I've never had a Truffel..

Eric, Austin Tx.


----------



## Luca Lazzari (Nov 25, 2012)

giggler said:


> Just received a small bottle of this as an early Christmas pres. ( Thanks Sis!)
> 
> What do I do with this?!
> 
> ...



Hi giggler, yes, I think it would be better to taste just a little of it before using. In my experience, it can have quite a strong taste, not everyone likes it (I don't like it ).
I'm not a big fan of truffle oil (too strong for me), but I took a look on google, and I discovered that here in Italy we basically add it to simple recipes, to preserve the oil fragrance and not overwhelm it. Some suggestions were to dress simple pasta or rice recipes, polenta, mozzarella or carpaccio.

Ciao
Luca


----------



## CraigC (Nov 25, 2012)

Let the debate begin, again! Many folks think these oils are "fake", having never touched a truffle and are the product of chemistry. I've had both black and white truffle oil and I've had black truffles. The only way we have ever used the oil was as a finishing oil. Like the actual truffle, they have deep earthy flavor and add a little something extra to mushroom dishes. I really like it as a finish to wild mushroom risotto!
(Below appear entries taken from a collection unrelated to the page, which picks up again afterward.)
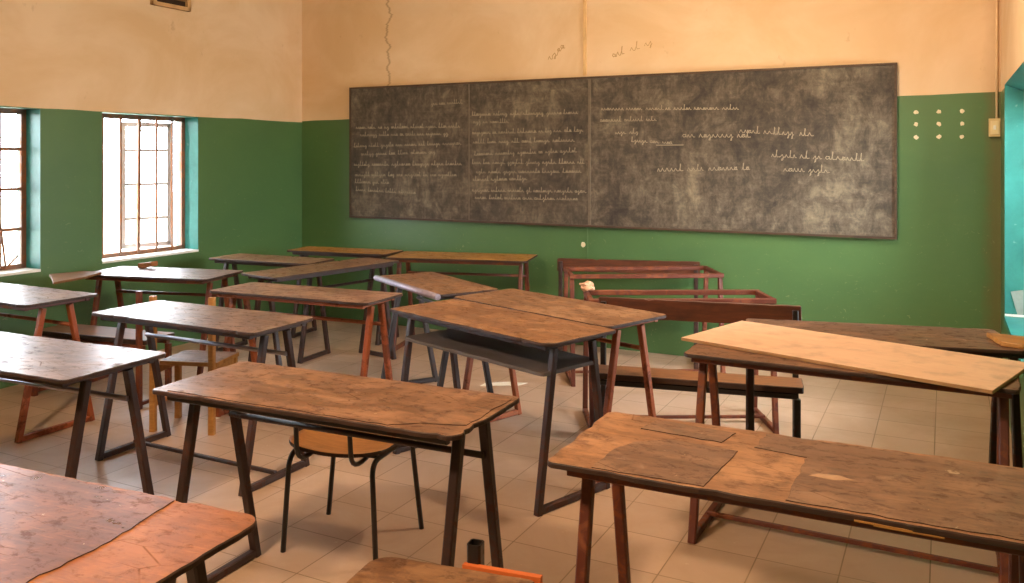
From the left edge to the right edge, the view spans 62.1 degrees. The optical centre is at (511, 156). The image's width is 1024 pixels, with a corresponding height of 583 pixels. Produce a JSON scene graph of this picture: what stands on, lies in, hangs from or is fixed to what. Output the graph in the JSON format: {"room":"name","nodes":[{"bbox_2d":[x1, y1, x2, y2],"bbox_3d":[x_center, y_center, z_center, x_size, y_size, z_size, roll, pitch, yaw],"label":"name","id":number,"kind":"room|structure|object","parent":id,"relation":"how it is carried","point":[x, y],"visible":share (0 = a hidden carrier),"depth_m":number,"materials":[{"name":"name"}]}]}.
{"room":"classroom","nodes":[
{"label":"classroom","id":0,"kind":"room"},
{"bbox_2d":[0,0,301,388],"bbox_3d":[-4.016,-0.125,4.796,0.261,3.350,8.100,0,0,27],"label":"wall","id":1,"kind":"structure","parent":0,"point":[232,69],"depth_m":6.88,"materials":[{"name":"paint"}]},
{"bbox_2d":[0,108,40,276],"bbox_3d":[-3.612,0.232,5.578,0.268,1.134,0.920,0,0,27],"label":"window","id":2,"kind":"structure","parent":1,"relation":"in","point":[10,269],"depth_m":5.97,"materials":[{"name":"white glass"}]},
{"bbox_2d":[102,113,198,263],"bbox_3d":[-3.010,0.232,6.849,0.348,1.134,0.919,0,0,27],"label":"window","id":3,"kind":"structure","parent":1,"relation":"in","point":[119,256],"depth_m":6.98,"materials":[{"name":"metal"}]},
{"bbox_2d":[150,0,190,11],"bbox_3d":[-2.772,-1.360,6.912,0.035,0.300,0.380,0,0,27],"label":"air vent","id":4,"kind":"object","parent":1,"relation":"in","point":[183,5],"visible":1,"depth_m":6.95,"materials":[{"name":"wood"}]},
{"bbox_2d":[0,320,1012,582],"bbox_3d":[-1.247,1.600,3.385,6.555,0.100,8.500,0,0,27],"label":"floor","id":5,"kind":"structure","parent":0,"point":[321,547],"depth_m":4.05,"materials":[{"name":"tile"}]},
{"bbox_2d":[0,282,97,442],"bbox_3d":[-3.039,1.177,5.050,1.186,0.753,0.472,0,0,28],"label":"school desk","id":6,"kind":"object","parent":5,"relation":"on","point":[12,296],"visible":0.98,"depth_m":4.84,"materials":[{"name":"brown wood"}]},
{"bbox_2d":[0,332,165,494],"bbox_3d":[-2.040,1.177,3.500,1.183,0.753,0.501,0,0,24],"label":"school desk","id":7,"kind":"object","parent":5,"relation":"on","point":[36,361],"visible":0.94,"depth_m":3.38,"materials":[{"name":"brown wood"}]},
{"bbox_2d":[31,291,174,409],"bbox_3d":[-2.650,1.188,5.494,0.922,0.725,0.297,0,0,20],"label":"bench","id":8,"kind":"object","parent":5,"relation":"on","point":[136,338],"visible":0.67,"depth_m":5.41,"materials":[{"name":"brown wood"}]},
{"bbox_2d":[0,463,256,582],"bbox_3d":[-1.175,1.175,1.909,1.184,0.755,0.471,0,0,23],"label":"school desk","id":9,"kind":"object","parent":5,"relation":"on","point":[54,528],"visible":1,"depth_m":1.81,"materials":[{"name":"brown wood"}]},
{"bbox_2d":[85,266,242,381],"bbox_3d":[-2.430,1.177,5.900,1.014,0.753,0.481,0,0,14],"label":"school desk","id":10,"kind":"object","parent":5,"relation":"on","point":[121,273],"visible":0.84,"depth_m":5.86,"materials":[{"name":"brown wood"}]},
{"bbox_2d":[49,271,101,284],"bbox_3d":[-2.948,0.791,5.590,0.303,0.014,0.540,0,0,0],"label":"scrap","id":11,"kind":"object","parent":10,"relation":"on","point":[56,278],"visible":1,"depth_m":5.62,"materials":[{"name":"brown wood"}]},
{"bbox_2d":[138,261,157,267],"bbox_3d":[-2.615,0.772,6.119,0.150,0.054,0.060,0,0,14],"label":"scrap","id":12,"kind":"object","parent":10,"relation":"on","point":[154,263],"visible":1,"depth_m":6.10,"materials":[{"name":"brown wood"}]},
{"bbox_2d":[149,295,238,435],"bbox_3d":[-1.830,1.167,4.913,0.390,0.765,0.313,0,0,9],"label":"chair","id":13,"kind":"object","parent":5,"relation":"on","point":[213,359],"visible":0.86,"depth_m":4.80,"materials":[{"name":"brown wood"}]},
{"bbox_2d":[92,300,312,496],"bbox_3d":[-1.574,1.177,4.308,1.134,0.753,0.459,0,0,27],"label":"school desk","id":14,"kind":"object","parent":5,"relation":"on","point":[190,317],"visible":0.92,"depth_m":4.26,"materials":[{"name":"brown wood"}]},
{"bbox_2d":[209,253,334,363],"bbox_3d":[-1.900,1.177,6.710,0.963,0.753,0.391,0,0,23],"label":"school desk","id":15,"kind":"object","parent":5,"relation":"on","point":[240,258],"visible":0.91,"depth_m":6.63,"materials":[{"name":"brown wood"}]},
{"bbox_2d":[210,282,402,416],"bbox_3d":[-1.228,1.177,5.045,1.134,0.753,0.411,0,0,24],"label":"school desk","id":16,"kind":"object","parent":5,"relation":"on","point":[310,295],"visible":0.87,"depth_m":4.95,"materials":[{"name":"brown wood"}]},
{"bbox_2d":[241,257,398,365],"bbox_3d":[-1.368,1.177,6.210,0.401,0.753,1.185,0,0,38],"label":"school desk","id":17,"kind":"object","parent":5,"relation":"on","point":[366,263],"visible":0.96,"depth_m":6.21,"materials":[{"name":"brown wood"}]},
{"bbox_2d":[152,361,518,582],"bbox_3d":[-0.607,1.175,2.881,1.205,0.755,0.477,0,0,25],"label":"school desk","id":18,"kind":"object","parent":5,"relation":"on","point":[409,411],"visible":1,"depth_m":2.82,"materials":[{"name":"brown wood"}]},
{"bbox_2d":[287,246,402,344],"bbox_3d":[-1.434,1.177,7.300,0.964,0.753,0.371,0,0,20],"label":"school desk","id":19,"kind":"object","parent":5,"relation":"on","point":[309,250],"visible":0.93,"depth_m":7.24,"materials":[{"name":"brown wood"}]},
{"bbox_2d":[280,424,423,559],"bbox_3d":[-0.661,1.200,3.404,0.464,0.702,0.476,0,0,19],"label":"chair","id":20,"kind":"object","parent":5,"relation":"on","point":[333,446],"visible":0.55,"depth_m":3.33,"materials":[{"name":"black metal"}]},
{"bbox_2d":[374,272,497,392],"bbox_3d":[-0.497,1.173,5.429,0.449,0.760,0.934,0,0,-31],"label":"school desk","id":21,"kind":"object","parent":5,"relation":"on","point":[436,286],"visible":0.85,"depth_m":5.41,"materials":[{"name":"brown wood"}]},
{"bbox_2d":[347,538,542,582],"bbox_3d":[-0.205,1.298,2.128,0.477,0.505,0.443,0,0,19],"label":"stool","id":22,"kind":"object","parent":5,"relation":"on","point":[385,569],"visible":1,"depth_m":2.25,"materials":[{"name":"brown wood"}]},
{"bbox_2d":[386,251,537,351],"bbox_3d":[-0.399,1.177,6.880,1.154,0.753,0.501,0,0,13],"label":"school desk","id":23,"kind":"object","parent":5,"relation":"on","point":[409,257],"visible":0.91,"depth_m":6.83,"materials":[{"name":"brown wood"}]},
{"bbox_2d":[390,299,615,516],"bbox_3d":[-0.082,1.176,4.213,0.482,0.752,1.195,0,0,-43],"label":"school desk","id":24,"kind":"object","parent":5,"relation":"on","point":[526,342],"visible":0.98,"depth_m":4.01,"materials":[{"name":"brown wood"}]},
{"bbox_2d":[405,329,593,376],"bbox_3d":[-0.079,0.946,4.184,0.377,0.017,1.027,0,0,-43],"label":"shelf","id":25,"kind":"object","parent":24,"relation":"attached to","point":[522,358],"depth_m":4.07,"materials":[{"name":"grey metal"}]},
{"bbox_2d":[480,382,525,385],"bbox_3d":[-0.055,1.548,5.801,0.330,0.002,0.100,0,0,-6],"label":"paper scrap","id":26,"kind":"object","parent":5,"relation":"on","point":[494,383],"visible":0.71,"depth_m":5.80,"materials":[{"name":"white paper"}]},
{"bbox_2d":[454,289,665,482],"bbox_3d":[0.225,1.177,4.591,0.491,0.753,1.184,0,0,-43],"label":"school desk","id":27,"kind":"object","parent":5,"relation":"on","point":[587,312],"visible":0.66,"depth_m":4.40,"materials":[{"name":"brown wood"}]},
{"bbox_2d":[557,258,699,368],"bbox_3d":[0.865,1.174,6.455,1.103,0.752,0.319,0,0,12],"label":"frame","id":28,"kind":"object","parent":5,"relation":"on","point":[561,262],"visible":0.33,"depth_m":6.59,"materials":[{"name":"red wood"}]},
{"bbox_2d":[563,266,725,386],"bbox_3d":[0.915,1.176,6.020,1.060,0.752,0.530,0,0,-3],"label":"frame","id":29,"kind":"object","parent":5,"relation":"on","point":[709,272],"visible":0.62,"depth_m":5.86,"materials":[{"name":"brown wood"}]},
{"bbox_2d":[582,289,778,433],"bbox_3d":[0.961,1.176,4.960,1.060,0.752,0.440,0,0,-1],"label":"frame","id":30,"kind":"object","parent":5,"relation":"on","point":[761,297],"visible":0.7,"depth_m":4.96,"materials":[{"name":"brown wood"}]},
{"bbox_2d":[579,280,594,291],"bbox_3d":[0.445,0.767,5.041,0.092,0.064,0.097,0,0,0],"label":"rag","id":31,"kind":"object","parent":30,"relation":"on","point":[588,285],"visible":1,"depth_m":5.01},
{"bbox_2d":[594,296,803,437],"bbox_3d":[0.967,1.164,4.481,1.073,0.772,0.259,0,0,16],"label":"bench","id":32,"kind":"object","parent":5,"relation":"on","point":[674,310],"visible":0.62,"depth_m":4.47,"materials":[{"name":"brown wood"}]},
{"bbox_2d":[547,412,1023,582],"bbox_3d":[0.721,1.175,2.200,1.174,0.756,0.522,0,0,26],"label":"school desk","id":33,"kind":"object","parent":5,"relation":"on","point":[973,504],"visible":1,"depth_m":2.15,"materials":[{"name":"brown wood"}]},
{"bbox_2d":[684,343,1020,582],"bbox_3d":[1.315,1.177,3.366,1.196,0.754,0.501,0,0,28],"label":"school desk","id":34,"kind":"object","parent":5,"relation":"on","point":[708,357],"visible":0.56,"depth_m":3.33,"materials":[{"name":"brown wood"}]},
{"bbox_2d":[681,321,1023,393],"bbox_3d":[1.360,0.792,3.471,1.222,0.013,0.534,0,0,44],"label":"board","id":35,"kind":"object","parent":34,"relation":"on","point":[978,373],"visible":1,"depth_m":3.36,"materials":[{"name":"brown wood"}]},
{"bbox_2d":[746,318,1023,467],"bbox_3d":[1.642,1.176,3.862,1.120,0.752,0.467,0,0,14],"label":"school desk","id":36,"kind":"object","parent":5,"relation":"on","point":[975,341],"visible":0.46,"depth_m":3.83,"materials":[{"name":"brown wood"}]},
{"bbox_2d":[987,333,1023,348],"bbox_3d":[2.137,0.788,3.652,0.190,0.020,0.240,0,0,-30],"label":"scrap","id":37,"kind":"object","parent":36,"relation":"on","point":[1012,341],"visible":1,"depth_m":3.63,"materials":[{"name":"orange wood"}]},
{"bbox_2d":[302,0,1000,355],"bbox_3d":[0.636,-0.125,7.081,6.455,3.350,0.204,0,0,27],"label":"wall","id":38,"kind":"structure","parent":0,"point":[942,268],"depth_m":6.52,"materials":[{"name":"paint"}]},
{"bbox_2d":[583,0,586,75],"bbox_3d":[0.600,-1.235,6.988,0.028,1.130,0.022,0,0,27],"label":"trim","id":39,"kind":"structure","parent":38,"relation":"attached to","point":[584,1],"depth_m":6.98,"materials":[{"name":"paint"}]},
{"bbox_2d":[585,228,587,281],"bbox_3d":[0.616,1.065,6.984,0.020,0.970,0.016,0,0,27],"label":"trim","id":40,"kind":"structure","parent":38,"relation":"attached to","point":[586,229],"depth_m":6.98,"materials":[{"name":"paint"}]},
{"bbox_2d":[349,62,896,239],"bbox_3d":[0.575,-0.042,6.970,4.709,1.225,0.058,0,0,27],"label":"blackboard","id":41,"kind":"object","parent":38,"relation":"attached to","point":[810,150],"visible":1,"depth_m":6.71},
{"bbox_2d":[989,118,999,136],"bbox_3d":[3.198,-0.195,5.634,0.066,0.120,0.054,0,0,27],"label":"switch box","id":42,"kind":"object","parent":38,"relation":"attached to","point":[994,123],"visible":1,"depth_m":5.62,"materials":[{"name":"plastic"}]},
{"bbox_2d":[995,0,997,117],"bbox_3d":[3.218,-1.025,5.642,0.016,1.550,0.016,0,0,0],"label":"conduit","id":43,"kind":"object","parent":38,"relation":"attached to","point":[996,1],"visible":1,"depth_m":5.64,"materials":[{"name":"brown metal"}]},
{"bbox_2d":[1001,0,1023,467],"bbox_3d":[1.531,-0.125,1.970,0.280,3.350,8.100,0,0,27],"label":"wall","id":44,"kind":"structure","parent":0,"point":[1012,11],"depth_m":5.26,"materials":[{"name":"paint"}]},
{"bbox_2d":[1004,314,1023,373],"bbox_3d":[2.848,0.345,4.581,0.264,1.350,1.450,0,0,27],"label":"window sill","id":45,"kind":"structure","parent":44,"relation":"in","point":[1014,323],"depth_m":4.99,"materials":[{"name":"paint"}]},
{"label":"outside","id":46,"kind":"structure","parent":0,"visible":0},
{"bbox_2d":[1,191,175,265],"bbox_3d":[0.000,2.050,0.000,80.000,0.100,80.000,0,0,27],"label":"ground","id":47,"kind":"structure","parent":46,"point":[111,201],"depth_m":25.95,"materials":[{"name":"white"}]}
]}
They do have black truffles stored in oil. You can also get domestic fresh black truffles mail order. Store them in arboreal rice and use the rice after the truffles are gone.


----------



## Luca Lazzari (Nov 25, 2012)

CraigC said:


> Let the debate begin, again! Many folks think these oils are "fake", having never touched a truffle and are the product of chemistry...



You're right. Sadly, the only way to be sure, is to find a honest producer!
And, well, if you buy a truffle oil for a couple of dollars, it will probably be the result of some alchemic mess...


----------



## CraigC (Nov 25, 2012)

Luca Lazzari said:


> You're right. Sadly, the only way to be sure, is to find a honest producer!
> And, well, if you buy a truffle oil for a couple of dollars, it will probably be the result of some alchemic mess...


 
Or you can buy the truffles in oil, then you know the oil is actually flavored with truffle.


----------



## Chief Longwind Of The North (Nov 25, 2012)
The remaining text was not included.